🤖 AI Summary
This work investigates the generation of abductive explanations for missing ABox entailments in the description logic EL⊥, aiming to simultaneously satisfy multiple desirable properties—such as signature restrictions and minimal conflict—while adhering to optimization criteria. Under a repair-based semantics, it systematically explores, for the first time, abductive reasoning that integrates multiple properties with optimization constraints, considering both brave and AR (answer set-based) inference mechanisms. The main contributions lie in establishing the existence and computability of such multi-property combined explanations and demonstrating that their computational complexity remains on par with that of single-property scenarios. Consequently, this approach offers a more practical and flexible explanatory framework for knowledge bases without incurring additional theoretical overhead.
📝 Abstract
Abduction is a central approach to explain missing entailments from a knowledge base by providing a hypothesis, that would, if added to the knowledge base, make the missing entailment become true.
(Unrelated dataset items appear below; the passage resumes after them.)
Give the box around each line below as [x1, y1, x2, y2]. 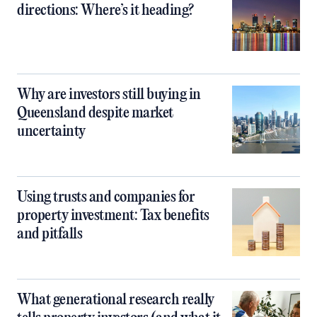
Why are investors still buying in [17, 86, 201, 103]
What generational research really [17, 292, 214, 309]
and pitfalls [17, 226, 82, 243]
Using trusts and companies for [17, 189, 195, 206]
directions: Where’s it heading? [17, 2, 194, 19]
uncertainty [17, 123, 86, 140]
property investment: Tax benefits [17, 207, 209, 224]
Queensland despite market [17, 105, 173, 122]
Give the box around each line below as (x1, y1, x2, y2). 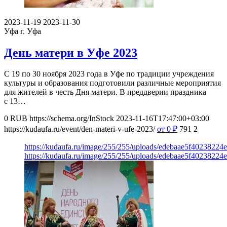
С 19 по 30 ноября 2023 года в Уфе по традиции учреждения (4, 69, 214, 79)
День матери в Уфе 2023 (4, 46, 137, 59)
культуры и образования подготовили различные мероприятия (4, 79, 221, 88)
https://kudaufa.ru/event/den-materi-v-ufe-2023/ (4, 125, 155, 134)
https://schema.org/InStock (29, 114, 114, 123)
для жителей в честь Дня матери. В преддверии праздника (4, 88, 206, 97)
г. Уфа (20, 26, 41, 35)
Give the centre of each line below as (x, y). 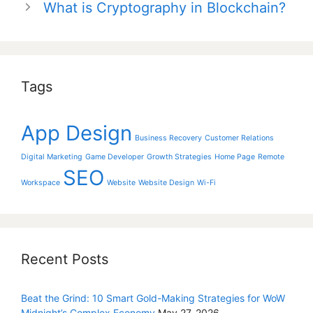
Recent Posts (65, 259)
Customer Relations (239, 138)
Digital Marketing (52, 156)
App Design (77, 133)
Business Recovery (168, 138)
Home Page (235, 156)
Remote (271, 156)
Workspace (41, 182)
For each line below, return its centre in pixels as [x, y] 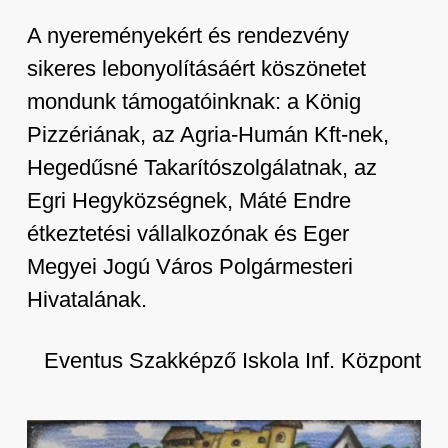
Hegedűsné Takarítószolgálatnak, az [201, 167]
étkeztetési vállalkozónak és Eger [187, 233]
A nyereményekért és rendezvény [187, 35]
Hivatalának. [86, 299]
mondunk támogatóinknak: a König [193, 101]
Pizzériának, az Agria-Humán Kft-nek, [207, 134]
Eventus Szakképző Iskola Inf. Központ [233, 360]
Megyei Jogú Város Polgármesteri [189, 266]
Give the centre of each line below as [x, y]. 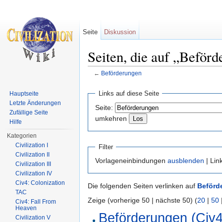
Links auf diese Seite [129, 94]
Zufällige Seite [29, 112]
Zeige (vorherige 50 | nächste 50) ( [142, 200]
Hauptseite [24, 94]
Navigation [148, 81]
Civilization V [33, 218]
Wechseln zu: [110, 81]
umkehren [111, 118]
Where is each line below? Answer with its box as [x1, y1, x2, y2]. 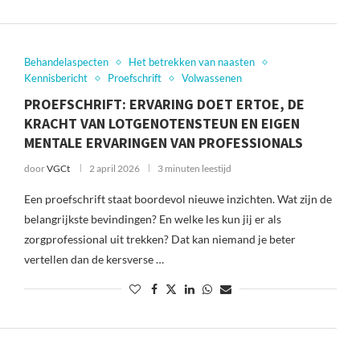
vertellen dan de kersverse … [23, 252, 164, 266]
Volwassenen [181, 72, 242, 84]
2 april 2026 [88, 162, 140, 174]
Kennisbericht [23, 72, 88, 84]
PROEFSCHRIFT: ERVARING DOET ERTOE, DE [23, 95, 305, 113]
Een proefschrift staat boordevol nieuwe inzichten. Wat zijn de [23, 192, 332, 206]
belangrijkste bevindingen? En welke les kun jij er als [23, 212, 281, 226]
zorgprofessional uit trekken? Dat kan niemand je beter [23, 232, 296, 246]
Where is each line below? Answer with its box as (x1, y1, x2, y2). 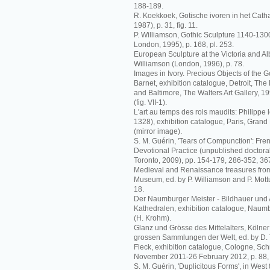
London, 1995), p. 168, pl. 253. (134, 40, 234, 49)
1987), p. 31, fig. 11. (134, 21, 198, 30)
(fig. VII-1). (134, 98, 167, 107)
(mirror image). (134, 127, 182, 136)
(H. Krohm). (134, 214, 171, 222)
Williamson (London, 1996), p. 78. (134, 60, 244, 68)
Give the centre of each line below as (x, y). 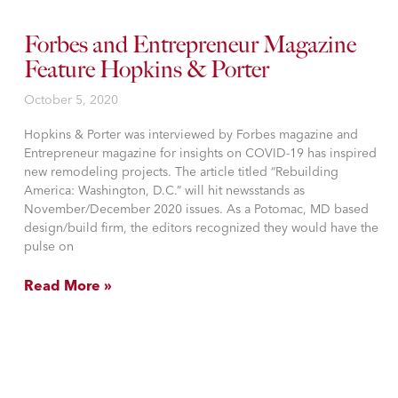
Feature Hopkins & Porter (147, 69)
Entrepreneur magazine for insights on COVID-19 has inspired (200, 152)
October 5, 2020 (71, 99)
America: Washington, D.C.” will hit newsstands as (164, 190)
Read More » (68, 285)
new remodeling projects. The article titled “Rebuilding (181, 171)
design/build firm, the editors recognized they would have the (201, 227)
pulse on (49, 246)
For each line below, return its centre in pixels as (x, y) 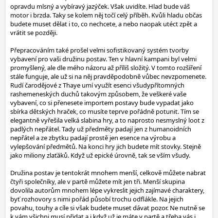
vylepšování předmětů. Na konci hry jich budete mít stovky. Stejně (106, 146)
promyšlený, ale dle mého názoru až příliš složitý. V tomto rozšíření (106, 68)
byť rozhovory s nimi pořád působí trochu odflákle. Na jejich (97, 199)
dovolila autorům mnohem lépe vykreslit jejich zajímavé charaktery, (107, 190)
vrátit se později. (34, 33)
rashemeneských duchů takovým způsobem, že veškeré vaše (98, 94)
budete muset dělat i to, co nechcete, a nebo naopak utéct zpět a (104, 24)
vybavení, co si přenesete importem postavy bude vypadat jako (102, 103)
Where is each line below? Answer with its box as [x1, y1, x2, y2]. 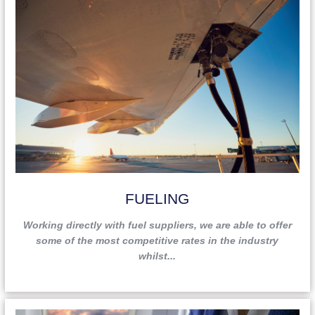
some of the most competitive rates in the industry [36, 234, 279, 246]
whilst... [139, 250, 176, 262]
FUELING [125, 190, 190, 207]
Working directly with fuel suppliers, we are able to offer [22, 219, 292, 231]
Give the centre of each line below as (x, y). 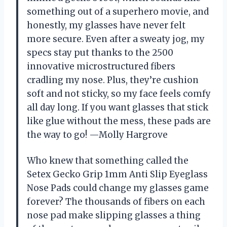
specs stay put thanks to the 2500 (100, 52)
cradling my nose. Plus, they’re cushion (113, 80)
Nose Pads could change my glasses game (118, 188)
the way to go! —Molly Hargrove (97, 135)
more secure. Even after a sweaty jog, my (116, 39)
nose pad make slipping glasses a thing (114, 215)
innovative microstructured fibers (101, 66)
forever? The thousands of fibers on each (116, 201)
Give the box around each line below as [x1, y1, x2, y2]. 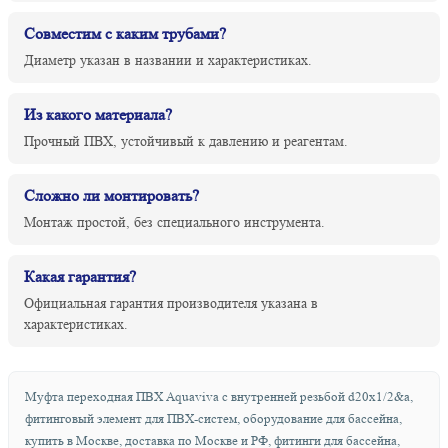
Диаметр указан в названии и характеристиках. [24, 51, 312, 68]
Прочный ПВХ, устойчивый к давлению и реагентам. [24, 132, 348, 149]
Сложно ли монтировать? [24, 185, 199, 205]
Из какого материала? [24, 104, 172, 124]
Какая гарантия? [24, 266, 136, 286]
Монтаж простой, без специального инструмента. [24, 213, 325, 230]
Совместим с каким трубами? [24, 23, 226, 43]
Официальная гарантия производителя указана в [24, 294, 318, 311]
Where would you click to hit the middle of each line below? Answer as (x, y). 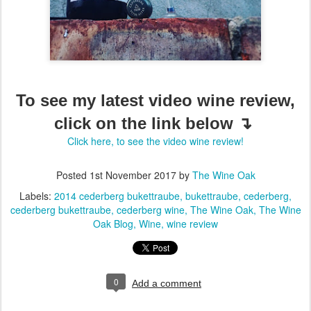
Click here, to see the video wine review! (155, 141)
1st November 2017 (133, 175)
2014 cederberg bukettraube (117, 196)
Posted (73, 175)
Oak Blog (113, 224)
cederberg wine (150, 210)
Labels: (37, 196)
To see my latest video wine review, (155, 100)
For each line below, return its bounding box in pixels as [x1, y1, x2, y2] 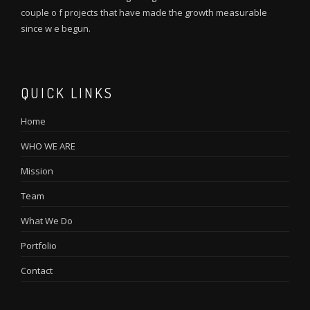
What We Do [21, 214, 73, 227]
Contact [21, 264, 53, 277]
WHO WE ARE [21, 139, 75, 152]
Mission [21, 164, 53, 177]
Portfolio [21, 239, 57, 252]
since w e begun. [21, 21, 91, 35]
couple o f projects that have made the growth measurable [21, 6, 267, 19]
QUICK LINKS [21, 83, 113, 102]
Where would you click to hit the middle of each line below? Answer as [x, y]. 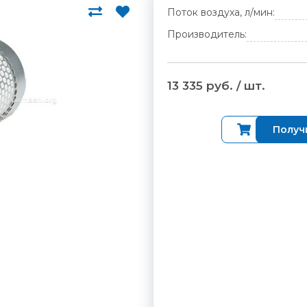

Abduction under repair semantics has recently been investigated in detail, where several desirable properties and optimality criteria were considered, such as signature-restrictions and minimality in size and of introduced conflicts. Naturally, hypotheses that satisfy more than one of these properties or combine a property with an optimality criterion would be even more desirable for applications. So far, such hypotheses have not been investigated in the literature. In the present paper, we consider the ABox abduction problem for hypotheses satisfying more than one property or additional optimality criteria, for EL_bot under brave and AR semantics. Our main observation is that often requiring additional properties for hypotheses does not lead to an increase of complexity.